The sharpness of the bound must also be verified.
Take crosses at $(0,0)$ and $(1,1)$. The frontier grows from $8$ cells to $12$ cells. The increase is exactly $4$. Thus the estimate cannot be improved.
For the survival strategy, one must verify that the five continuation cells near the endpoint of the diagonal chain are genuinely fresh. Since all earlier crosses lie on the line
$$ (0,0),(1,1),\dots,(k-1,k-1), $$
every cell whose coordinates are at least $k+1$ differs by more than one in at least one coordinate from every earlier cross. Hence it is not adjacent to any earlier cross. This is the point where a careless argument could accidentally count cells that were already frontier cells.
Alternative Approaches
Instead of counting frontier cells directly, one may work with the outer boundary of the connected cross-cluster. Adding a cross can enlarge the boundary by at most four units. Four noughts per turn then suffice to keep the number of available boundary sites from increasing.
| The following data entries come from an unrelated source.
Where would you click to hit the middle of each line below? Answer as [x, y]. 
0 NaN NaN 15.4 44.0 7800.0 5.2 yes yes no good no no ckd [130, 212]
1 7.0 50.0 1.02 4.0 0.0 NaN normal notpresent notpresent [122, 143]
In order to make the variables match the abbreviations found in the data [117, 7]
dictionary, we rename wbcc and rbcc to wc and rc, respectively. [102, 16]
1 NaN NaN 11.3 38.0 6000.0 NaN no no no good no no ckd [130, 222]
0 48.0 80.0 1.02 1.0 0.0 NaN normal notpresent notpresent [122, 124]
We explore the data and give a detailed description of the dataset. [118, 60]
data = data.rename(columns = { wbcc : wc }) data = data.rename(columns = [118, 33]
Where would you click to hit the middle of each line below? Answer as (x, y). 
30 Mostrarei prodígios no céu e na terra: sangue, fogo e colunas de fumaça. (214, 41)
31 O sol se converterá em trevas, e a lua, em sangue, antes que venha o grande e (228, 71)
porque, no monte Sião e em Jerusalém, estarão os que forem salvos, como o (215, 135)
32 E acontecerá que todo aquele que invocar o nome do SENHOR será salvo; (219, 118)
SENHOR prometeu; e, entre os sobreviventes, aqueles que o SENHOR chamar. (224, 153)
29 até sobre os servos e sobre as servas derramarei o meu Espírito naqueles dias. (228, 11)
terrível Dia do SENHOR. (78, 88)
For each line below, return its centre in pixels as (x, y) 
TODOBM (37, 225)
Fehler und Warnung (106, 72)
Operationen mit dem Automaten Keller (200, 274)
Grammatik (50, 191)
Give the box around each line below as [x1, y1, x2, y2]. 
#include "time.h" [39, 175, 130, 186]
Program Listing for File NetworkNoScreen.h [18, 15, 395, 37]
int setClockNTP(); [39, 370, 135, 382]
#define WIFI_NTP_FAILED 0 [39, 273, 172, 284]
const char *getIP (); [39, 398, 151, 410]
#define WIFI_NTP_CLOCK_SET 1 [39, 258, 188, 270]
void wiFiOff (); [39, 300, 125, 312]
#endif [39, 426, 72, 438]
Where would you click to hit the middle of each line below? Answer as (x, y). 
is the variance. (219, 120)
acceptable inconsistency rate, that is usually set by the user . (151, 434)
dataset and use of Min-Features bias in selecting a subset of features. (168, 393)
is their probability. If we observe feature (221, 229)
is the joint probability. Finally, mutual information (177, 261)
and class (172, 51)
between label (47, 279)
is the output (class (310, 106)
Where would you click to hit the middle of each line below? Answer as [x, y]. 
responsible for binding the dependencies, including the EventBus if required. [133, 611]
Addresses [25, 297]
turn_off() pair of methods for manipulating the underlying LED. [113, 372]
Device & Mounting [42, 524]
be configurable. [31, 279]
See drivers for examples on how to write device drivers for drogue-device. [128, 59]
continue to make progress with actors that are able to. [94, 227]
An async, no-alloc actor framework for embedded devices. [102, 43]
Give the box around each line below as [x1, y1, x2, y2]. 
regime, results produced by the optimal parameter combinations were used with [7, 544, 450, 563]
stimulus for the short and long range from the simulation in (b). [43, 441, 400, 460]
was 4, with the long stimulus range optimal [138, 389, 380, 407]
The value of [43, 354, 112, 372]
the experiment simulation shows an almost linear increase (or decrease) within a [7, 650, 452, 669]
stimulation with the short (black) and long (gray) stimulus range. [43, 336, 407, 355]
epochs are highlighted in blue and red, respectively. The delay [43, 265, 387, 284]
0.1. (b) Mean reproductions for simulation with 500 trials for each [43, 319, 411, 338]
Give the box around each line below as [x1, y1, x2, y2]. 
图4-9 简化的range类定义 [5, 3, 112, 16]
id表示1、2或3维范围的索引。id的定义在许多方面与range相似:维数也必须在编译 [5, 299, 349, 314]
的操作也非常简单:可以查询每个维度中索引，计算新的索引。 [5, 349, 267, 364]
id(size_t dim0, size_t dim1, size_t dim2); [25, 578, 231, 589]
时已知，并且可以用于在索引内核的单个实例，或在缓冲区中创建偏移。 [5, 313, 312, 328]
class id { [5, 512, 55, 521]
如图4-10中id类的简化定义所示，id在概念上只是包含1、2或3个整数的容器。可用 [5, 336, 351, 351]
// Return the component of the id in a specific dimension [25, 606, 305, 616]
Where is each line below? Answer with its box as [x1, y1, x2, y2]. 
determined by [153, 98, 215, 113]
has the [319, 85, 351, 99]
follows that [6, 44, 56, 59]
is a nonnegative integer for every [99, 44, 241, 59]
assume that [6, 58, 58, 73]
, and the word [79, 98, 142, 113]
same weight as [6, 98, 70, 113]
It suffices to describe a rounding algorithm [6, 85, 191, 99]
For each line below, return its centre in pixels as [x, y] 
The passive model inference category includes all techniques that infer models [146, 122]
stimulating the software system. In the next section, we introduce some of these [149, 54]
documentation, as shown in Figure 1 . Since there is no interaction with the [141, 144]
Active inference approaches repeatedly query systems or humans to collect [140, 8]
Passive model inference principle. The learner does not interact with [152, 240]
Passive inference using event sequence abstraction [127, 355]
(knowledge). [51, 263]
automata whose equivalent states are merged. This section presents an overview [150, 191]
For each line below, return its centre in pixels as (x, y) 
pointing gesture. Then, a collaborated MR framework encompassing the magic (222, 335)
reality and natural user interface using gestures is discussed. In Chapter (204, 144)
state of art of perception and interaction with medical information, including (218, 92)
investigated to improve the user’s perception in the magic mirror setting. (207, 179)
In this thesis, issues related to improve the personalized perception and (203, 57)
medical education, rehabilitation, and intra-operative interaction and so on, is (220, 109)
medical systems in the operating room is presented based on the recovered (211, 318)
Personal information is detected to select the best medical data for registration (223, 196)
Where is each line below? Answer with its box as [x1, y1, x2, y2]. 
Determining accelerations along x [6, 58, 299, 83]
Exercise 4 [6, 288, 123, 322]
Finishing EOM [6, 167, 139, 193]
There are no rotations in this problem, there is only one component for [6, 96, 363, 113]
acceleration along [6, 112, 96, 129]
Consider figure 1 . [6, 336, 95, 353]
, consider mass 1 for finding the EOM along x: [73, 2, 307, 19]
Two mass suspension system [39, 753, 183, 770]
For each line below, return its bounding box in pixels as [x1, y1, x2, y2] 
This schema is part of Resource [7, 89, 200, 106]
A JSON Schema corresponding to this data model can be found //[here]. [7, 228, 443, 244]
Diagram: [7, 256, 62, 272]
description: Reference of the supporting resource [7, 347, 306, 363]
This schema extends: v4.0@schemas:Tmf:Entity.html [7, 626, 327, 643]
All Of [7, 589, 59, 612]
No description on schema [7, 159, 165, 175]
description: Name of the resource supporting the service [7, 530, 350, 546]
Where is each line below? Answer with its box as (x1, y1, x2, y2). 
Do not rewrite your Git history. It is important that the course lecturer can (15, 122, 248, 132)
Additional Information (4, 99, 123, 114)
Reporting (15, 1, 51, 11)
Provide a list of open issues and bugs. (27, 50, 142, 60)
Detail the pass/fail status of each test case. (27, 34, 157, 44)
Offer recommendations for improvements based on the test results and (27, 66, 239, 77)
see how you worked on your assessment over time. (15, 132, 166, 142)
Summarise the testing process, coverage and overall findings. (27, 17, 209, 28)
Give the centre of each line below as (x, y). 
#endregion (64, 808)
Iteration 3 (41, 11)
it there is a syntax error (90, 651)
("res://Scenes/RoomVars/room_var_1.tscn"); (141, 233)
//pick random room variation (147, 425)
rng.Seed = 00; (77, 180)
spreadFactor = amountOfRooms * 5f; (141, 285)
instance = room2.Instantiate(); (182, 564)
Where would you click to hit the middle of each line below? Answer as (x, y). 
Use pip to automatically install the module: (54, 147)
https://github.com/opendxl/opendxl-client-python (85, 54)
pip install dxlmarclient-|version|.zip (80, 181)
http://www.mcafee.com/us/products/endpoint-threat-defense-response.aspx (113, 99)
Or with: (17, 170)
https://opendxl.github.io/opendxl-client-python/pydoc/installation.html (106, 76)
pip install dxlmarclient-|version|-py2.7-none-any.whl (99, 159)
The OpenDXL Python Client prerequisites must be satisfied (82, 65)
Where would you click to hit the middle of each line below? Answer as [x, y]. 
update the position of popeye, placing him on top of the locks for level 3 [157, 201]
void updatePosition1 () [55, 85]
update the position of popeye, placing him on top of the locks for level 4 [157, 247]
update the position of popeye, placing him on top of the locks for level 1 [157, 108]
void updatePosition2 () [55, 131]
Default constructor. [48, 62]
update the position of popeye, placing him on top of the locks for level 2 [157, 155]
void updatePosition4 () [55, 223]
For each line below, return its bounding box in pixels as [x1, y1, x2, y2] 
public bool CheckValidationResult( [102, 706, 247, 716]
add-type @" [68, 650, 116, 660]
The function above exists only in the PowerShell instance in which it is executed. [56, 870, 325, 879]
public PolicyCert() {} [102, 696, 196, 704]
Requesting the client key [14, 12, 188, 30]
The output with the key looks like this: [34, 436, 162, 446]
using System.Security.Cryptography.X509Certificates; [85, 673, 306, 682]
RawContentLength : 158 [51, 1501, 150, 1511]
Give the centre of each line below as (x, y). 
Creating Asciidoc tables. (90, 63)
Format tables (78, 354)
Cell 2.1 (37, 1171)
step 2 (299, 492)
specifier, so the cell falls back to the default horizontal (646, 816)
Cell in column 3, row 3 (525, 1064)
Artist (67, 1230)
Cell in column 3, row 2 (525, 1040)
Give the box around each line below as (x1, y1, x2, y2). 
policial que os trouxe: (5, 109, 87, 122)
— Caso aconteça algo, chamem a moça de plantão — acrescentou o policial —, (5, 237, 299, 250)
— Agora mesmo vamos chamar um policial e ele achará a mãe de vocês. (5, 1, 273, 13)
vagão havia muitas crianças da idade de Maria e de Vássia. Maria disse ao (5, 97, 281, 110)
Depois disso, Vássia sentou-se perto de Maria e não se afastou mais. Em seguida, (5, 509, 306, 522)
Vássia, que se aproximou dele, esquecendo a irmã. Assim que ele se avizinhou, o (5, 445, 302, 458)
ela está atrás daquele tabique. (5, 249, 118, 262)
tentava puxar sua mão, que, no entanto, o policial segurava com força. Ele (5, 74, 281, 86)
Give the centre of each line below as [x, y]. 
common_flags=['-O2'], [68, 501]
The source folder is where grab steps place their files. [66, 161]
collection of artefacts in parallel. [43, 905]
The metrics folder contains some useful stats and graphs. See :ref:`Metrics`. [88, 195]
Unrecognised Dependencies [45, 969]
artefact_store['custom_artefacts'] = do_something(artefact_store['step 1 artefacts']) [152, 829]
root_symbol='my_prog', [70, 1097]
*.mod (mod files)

This leads to the same threshold.
Another approach is graph-theoretic. The grid with king-move adjacency is an infinite graph of degree $8$. The legal moves are precisely the vertices in the external neighborhood of the occupied connected set. Lemma 1 becomes a statement about the neighborhood expansion of connected vertex sets. The entire argument then reduces to comparing the maximal neighborhood increase, equal to $4$, with the number of vertices the second player can delete each turn.